▸ Task requirements
Your answer needs to include each line of the records in which the string "build" can be found.

-- Recorded data follows --

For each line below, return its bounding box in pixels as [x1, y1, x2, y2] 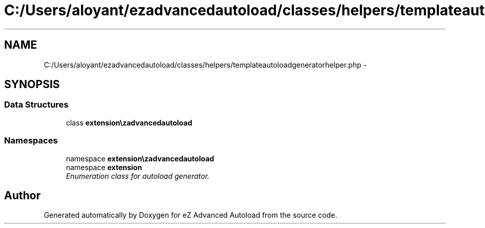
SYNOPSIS [4, 78, 60, 91]
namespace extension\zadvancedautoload [66, 154, 214, 163]
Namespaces [4, 135, 58, 146]
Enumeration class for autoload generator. [66, 171, 210, 180]
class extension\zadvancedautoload [66, 118, 192, 127]
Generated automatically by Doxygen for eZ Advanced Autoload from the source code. [44, 211, 338, 220]
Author [4, 189, 41, 202]
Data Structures [4, 99, 69, 110]
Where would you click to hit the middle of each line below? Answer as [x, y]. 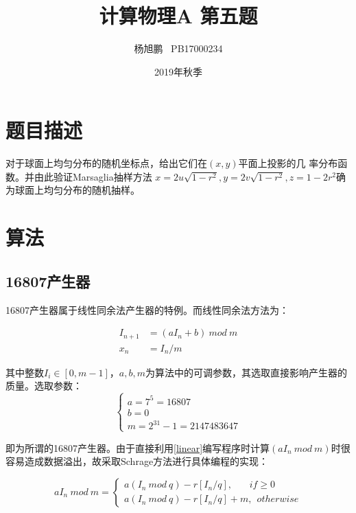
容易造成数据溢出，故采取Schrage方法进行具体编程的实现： [137, 461]
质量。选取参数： [44, 386]
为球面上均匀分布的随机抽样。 [73, 190]
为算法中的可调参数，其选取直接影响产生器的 [246, 372]
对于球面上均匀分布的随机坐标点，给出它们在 [106, 163]
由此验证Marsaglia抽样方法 [93, 176]
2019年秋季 [178, 71]
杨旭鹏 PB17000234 [178, 48]
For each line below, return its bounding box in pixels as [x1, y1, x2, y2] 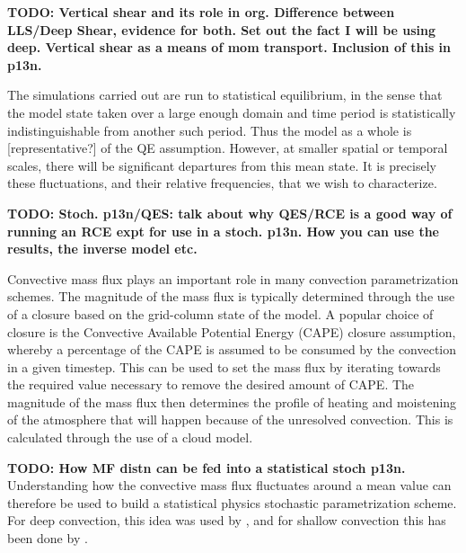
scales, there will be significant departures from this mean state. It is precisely [7, 156, 436, 174]
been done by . [7, 529, 88, 548]
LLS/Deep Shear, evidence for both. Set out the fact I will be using [7, 20, 436, 39]
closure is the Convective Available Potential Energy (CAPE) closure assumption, [7, 322, 456, 341]
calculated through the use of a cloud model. [7, 428, 253, 447]
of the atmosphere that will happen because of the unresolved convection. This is [7, 410, 453, 429]
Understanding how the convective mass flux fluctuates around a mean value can [7, 476, 452, 495]
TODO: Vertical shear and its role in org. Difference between [7, 3, 395, 21]
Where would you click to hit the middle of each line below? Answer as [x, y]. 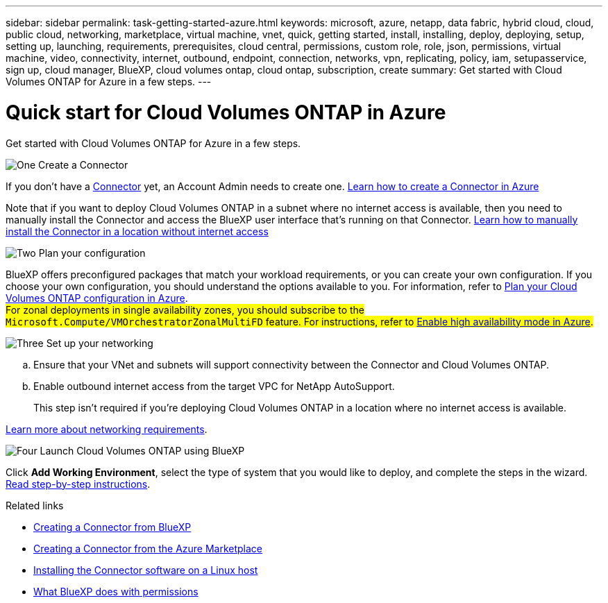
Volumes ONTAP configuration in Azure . [97, 298]
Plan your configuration [92, 253]
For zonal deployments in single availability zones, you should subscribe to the [185, 309]
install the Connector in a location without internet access [137, 231]
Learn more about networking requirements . [107, 429]
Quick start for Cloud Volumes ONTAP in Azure [226, 112]
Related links [35, 505]
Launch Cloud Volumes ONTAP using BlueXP [142, 450]
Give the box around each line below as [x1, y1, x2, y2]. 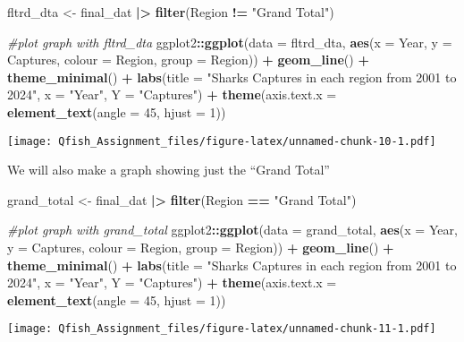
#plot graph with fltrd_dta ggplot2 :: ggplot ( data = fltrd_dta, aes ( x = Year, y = [7, 32, 452, 51]
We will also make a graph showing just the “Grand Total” [7, 160, 330, 179]
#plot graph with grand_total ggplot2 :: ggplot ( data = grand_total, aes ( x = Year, [7, 220, 458, 239]
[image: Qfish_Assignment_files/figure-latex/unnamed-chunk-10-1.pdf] [7, 134, 436, 148]
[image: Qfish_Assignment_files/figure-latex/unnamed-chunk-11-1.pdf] [7, 322, 436, 336]
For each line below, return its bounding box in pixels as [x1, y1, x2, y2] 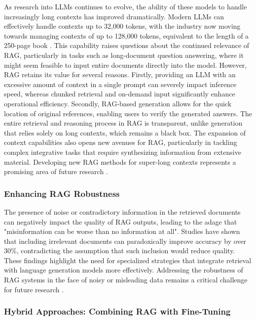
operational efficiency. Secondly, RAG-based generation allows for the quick [4, 98, 232, 108]
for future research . [4, 284, 64, 294]
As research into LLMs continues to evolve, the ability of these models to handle [4, 1, 247, 11]
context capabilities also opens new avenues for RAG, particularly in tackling [4, 137, 237, 147]
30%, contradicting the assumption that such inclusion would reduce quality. [4, 245, 235, 256]
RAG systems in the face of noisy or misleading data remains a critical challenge [4, 274, 248, 285]
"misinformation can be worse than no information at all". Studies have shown [4, 226, 240, 236]
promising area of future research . [4, 166, 108, 177]
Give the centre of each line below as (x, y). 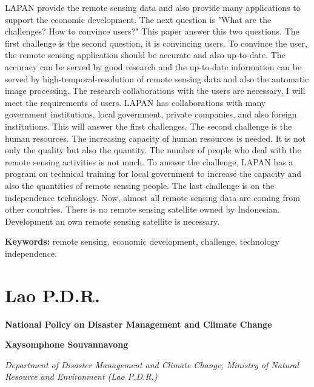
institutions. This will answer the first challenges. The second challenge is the (149, 126)
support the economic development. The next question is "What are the (138, 19)
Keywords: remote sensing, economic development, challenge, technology (142, 241)
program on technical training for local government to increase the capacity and (153, 174)
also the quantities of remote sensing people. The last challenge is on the (140, 185)
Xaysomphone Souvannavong (67, 344)
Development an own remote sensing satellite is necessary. (112, 221)
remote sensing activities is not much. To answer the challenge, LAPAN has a (149, 161)
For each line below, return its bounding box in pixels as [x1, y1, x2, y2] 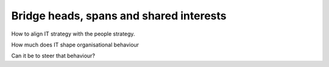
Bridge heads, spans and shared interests [11, 9, 227, 22]
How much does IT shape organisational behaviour [11, 41, 140, 48]
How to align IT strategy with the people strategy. [11, 30, 135, 37]
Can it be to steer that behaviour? [11, 52, 96, 60]
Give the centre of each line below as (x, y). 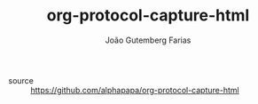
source (21, 80)
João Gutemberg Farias (148, 40)
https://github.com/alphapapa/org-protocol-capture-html (135, 90)
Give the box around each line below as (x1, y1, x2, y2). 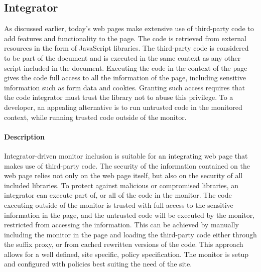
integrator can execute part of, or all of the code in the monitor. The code (4, 190, 232, 200)
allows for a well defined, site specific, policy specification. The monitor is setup (4, 248, 249, 259)
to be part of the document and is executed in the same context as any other (4, 52, 241, 63)
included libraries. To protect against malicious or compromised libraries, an (4, 180, 238, 190)
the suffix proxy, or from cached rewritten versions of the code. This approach (4, 239, 243, 249)
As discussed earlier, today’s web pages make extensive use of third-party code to (4, 23, 254, 34)
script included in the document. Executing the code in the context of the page (4, 62, 247, 73)
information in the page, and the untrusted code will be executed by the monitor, (4, 209, 255, 220)
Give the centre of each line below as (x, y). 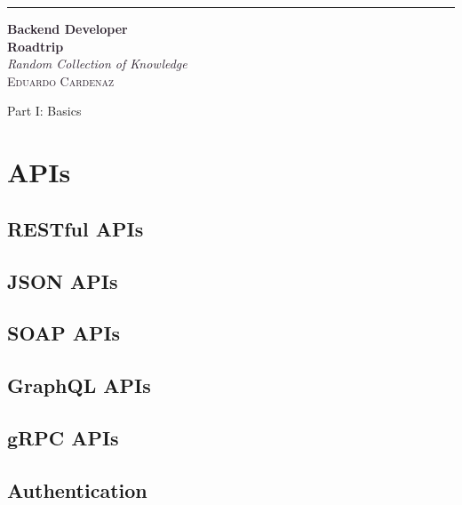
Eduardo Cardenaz (61, 80)
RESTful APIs (76, 228)
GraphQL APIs (79, 385)
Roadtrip (36, 46)
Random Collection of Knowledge (97, 64)
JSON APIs (63, 281)
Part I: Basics (44, 111)
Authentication (77, 489)
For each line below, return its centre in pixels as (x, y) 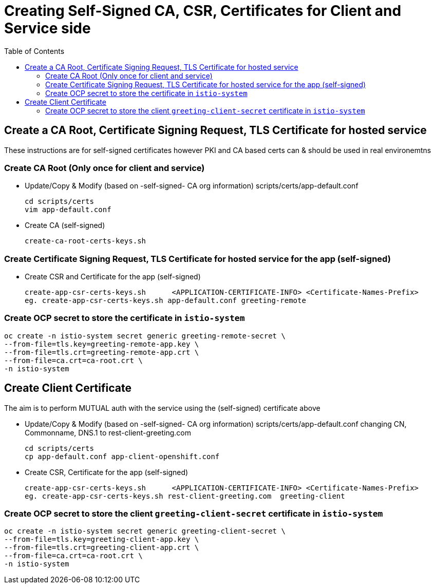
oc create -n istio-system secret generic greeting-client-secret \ (145, 531)
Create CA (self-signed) (65, 225)
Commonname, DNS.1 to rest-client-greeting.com (108, 432)
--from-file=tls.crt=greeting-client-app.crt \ (102, 548)
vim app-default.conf (68, 210)
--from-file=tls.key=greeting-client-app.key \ (102, 539)
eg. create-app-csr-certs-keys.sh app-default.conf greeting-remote (165, 301)
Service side (48, 28)
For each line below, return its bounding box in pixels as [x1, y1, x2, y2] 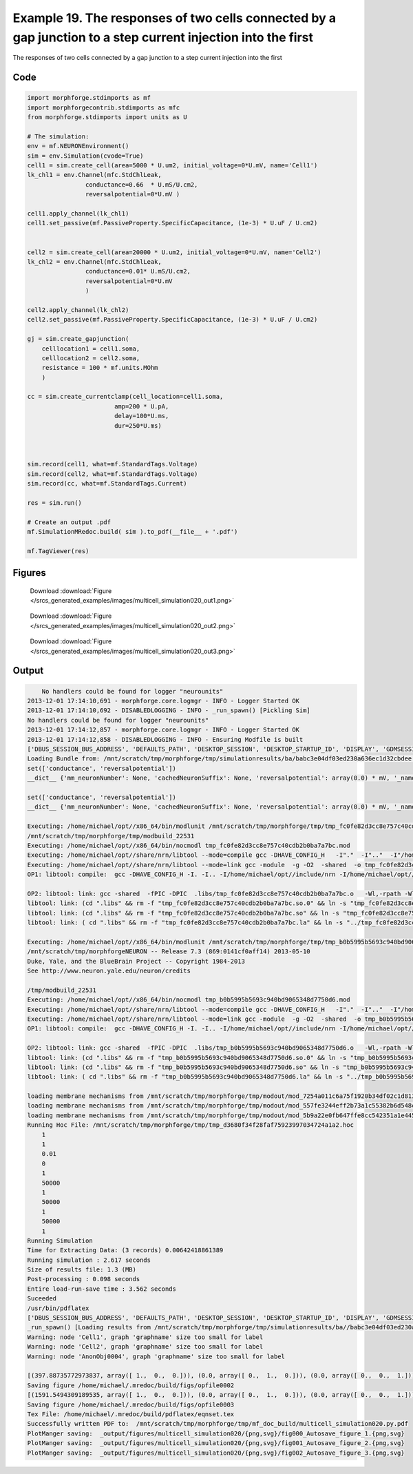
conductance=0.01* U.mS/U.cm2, [85, 267, 191, 276]
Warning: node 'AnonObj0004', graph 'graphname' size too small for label [27, 1352, 286, 1360]
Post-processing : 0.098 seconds [27, 1275, 140, 1283]
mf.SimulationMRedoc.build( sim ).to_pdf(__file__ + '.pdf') [27, 528, 238, 535]
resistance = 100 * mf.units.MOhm [41, 364, 158, 372]
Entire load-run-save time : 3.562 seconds [27, 1285, 177, 1293]
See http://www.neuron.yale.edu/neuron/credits [27, 966, 191, 975]
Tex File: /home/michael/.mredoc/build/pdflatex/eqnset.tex [27, 1410, 235, 1418]
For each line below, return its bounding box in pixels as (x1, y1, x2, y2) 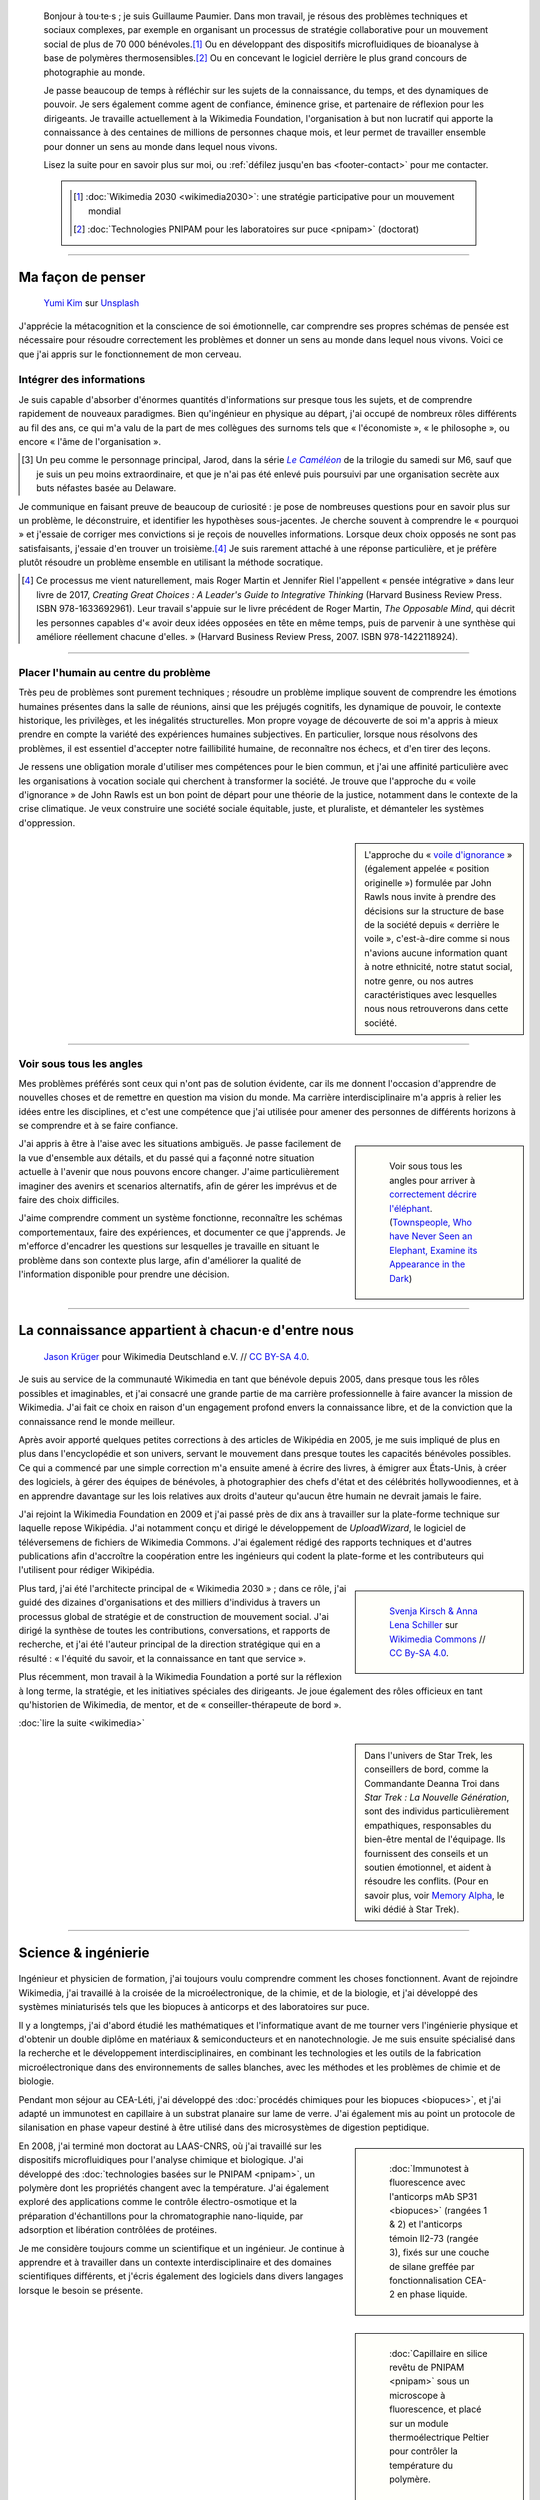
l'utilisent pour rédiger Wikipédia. (18, 1564, 155, 1576)
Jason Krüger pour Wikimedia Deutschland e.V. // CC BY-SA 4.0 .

-- Recorded data concluded --

▸ Output for this exercise
mf.SimulationMRedoc.build( sim ).to_pdf(__file__ + '.pdf') [27, 528, 238, 535]
Tex File: /home/michael/.mredoc/build/pdflatex/eqnset.tex [27, 1410, 235, 1418]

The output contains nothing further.